### Work instruction
The response must restate the data exactly, with nothing left out.

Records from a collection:

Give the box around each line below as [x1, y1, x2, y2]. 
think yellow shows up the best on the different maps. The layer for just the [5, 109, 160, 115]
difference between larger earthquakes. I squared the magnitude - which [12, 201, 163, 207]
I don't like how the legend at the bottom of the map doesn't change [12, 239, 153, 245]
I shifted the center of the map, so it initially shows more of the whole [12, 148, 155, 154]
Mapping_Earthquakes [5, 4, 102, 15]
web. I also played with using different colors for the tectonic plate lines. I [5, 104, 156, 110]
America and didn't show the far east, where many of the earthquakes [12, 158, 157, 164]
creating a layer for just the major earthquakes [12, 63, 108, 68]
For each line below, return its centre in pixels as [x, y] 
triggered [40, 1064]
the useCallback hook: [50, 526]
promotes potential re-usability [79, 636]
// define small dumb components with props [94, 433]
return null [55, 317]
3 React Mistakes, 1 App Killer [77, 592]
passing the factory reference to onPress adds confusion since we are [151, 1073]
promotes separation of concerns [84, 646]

### Answer to this problem
Give the box around each line below as [x1, y1, x2, y2]. 
think yellow shows up the best on the different maps. The layer for just the [5, 109, 160, 115]
difference between larger earthquakes. I squared the magnitude - which [12, 201, 163, 207]
I don't like how the legend at the bottom of the map doesn't change [12, 239, 153, 245]
I shifted the center of the map, so it initially shows more of the whole [12, 148, 155, 154]
Mapping_Earthquakes [5, 4, 102, 15]
web. I also played with using different colors for the tectonic plate lines. I [5, 104, 156, 110]
America and didn't show the far east, where many of the earthquakes [12, 158, 157, 164]
creating a layer for just the major earthquakes [12, 63, 108, 68]
For each line below, return its centre in pixels as [x, y] 
triggered [40, 1064]
the useCallback hook: [50, 526]
promotes potential re-usability [79, 636]
// define small dumb components with props [94, 433]
return null [55, 317]
3 React Mistakes, 1 App Killer [77, 592]
passing the factory reference to onPress adds confusion since we are [151, 1073]
promotes separation of concerns [84, 646]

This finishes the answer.